OBJECTIVES: To assess the ability of transcutaneous bilirubinometer for prediction total serum bilirubin levels in newborn infants after hospital discharge.
METHODS: Newborn infants requiring total serum bilirubin (TSB) level measurement during an outpatient follow-up visit were included into the study. Transcutaneous bilirubin (TcB) measurement was carried out using JH20-1C (Ningbo David, China) transcutaneous jaundice detector and total serum bilirubin was simultaneously determined by direct spectrophotometry. The agreement between paired TSB and TcB measurements were assessed by Bland-Altman plot and Deming regression analysis. Predictive indices were also identified in different TcB cut-off values for TSB levels of 222, 256 and 291 μmol/L.

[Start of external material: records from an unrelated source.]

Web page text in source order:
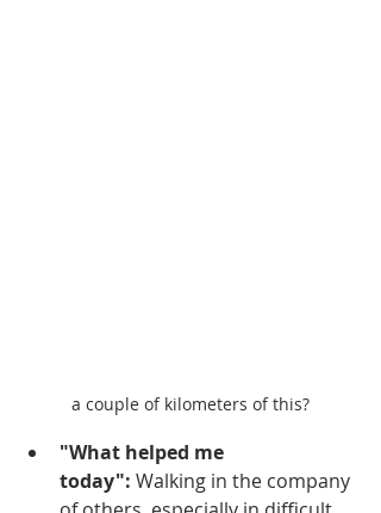
a couple of kilometers of this?
"What helped me
today": Walking in the company
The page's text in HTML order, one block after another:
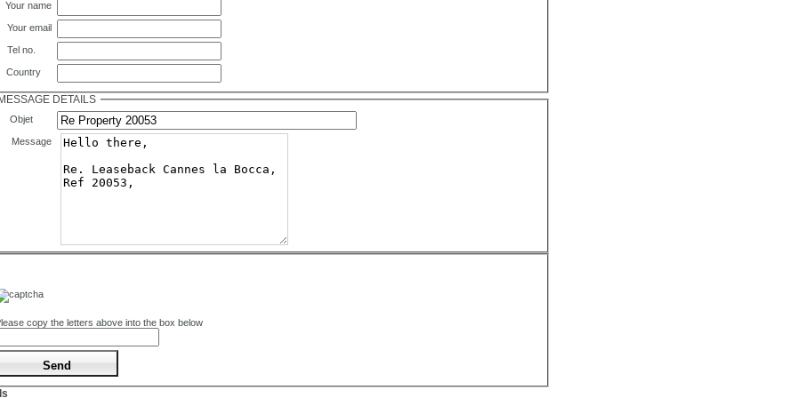
Your name
Your email
Tel no.
Country
DETAILS
Objet
Message
copy the letters above into the box below
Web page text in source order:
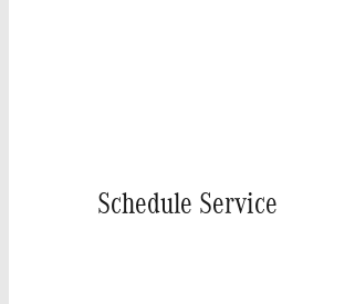
Schedule Service
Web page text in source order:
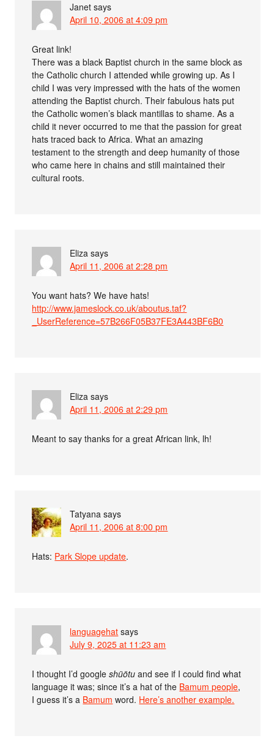
Janet says
April 10, 2006 at 4:09 pm
Great link!
There was a black Baptist church in the same block as
the Catholic church I attended while growing up. As I
child I was very impressed with the hats of the women
attending the Baptist church. Their fabulous hats put
the Catholic women’s black mantillas to shame. As a
child it never occurred to me that the passion for great
hats traced back to Africa. What an amazing
testament to the strength and deep humanity of those
who came here in chains and still maintained their
cultural roots.
Eliza says
April 11, 2006 at 2:28 pm
You want hats? We have hats!
http://www.jameslock.co.uk/aboutus.taf?
_UserReference=57B266F05B37FE3A443BF6B0
Eliza says
April 11, 2006 at 2:29 pm
Meant to say thanks for a great African link, lh!
Tatyana says
April 11, 2006 at 8:00 pm
Hats: Park Slope update.
languagehat says
July 9, 2025 at 11:23 am
I thought I’d googleshüötu and see if I could find what
language it was; since it’s a hat of the Bamum people,
I guess it’s a Bamum word. Here’s another example.

RESULTS: A total of 271 paired TcB and TSB measurements were obtained from 218 newborn infants. 40.2% had an age of above 7 days at measurement time. The mean difference (95% CI) between TcB and TSB values was -1.7 (-5.4 to 2.1) μmol/L. For TSB levels of at least 256 and 291 μmol/L, a TcB cut-off of 222 μmol/L shows sensitivity of 90.6% and 100%, respectively. It was also determined that 39.4% of TSB measurements could be avoided when using TcB cut-off value of 222 μmol/L.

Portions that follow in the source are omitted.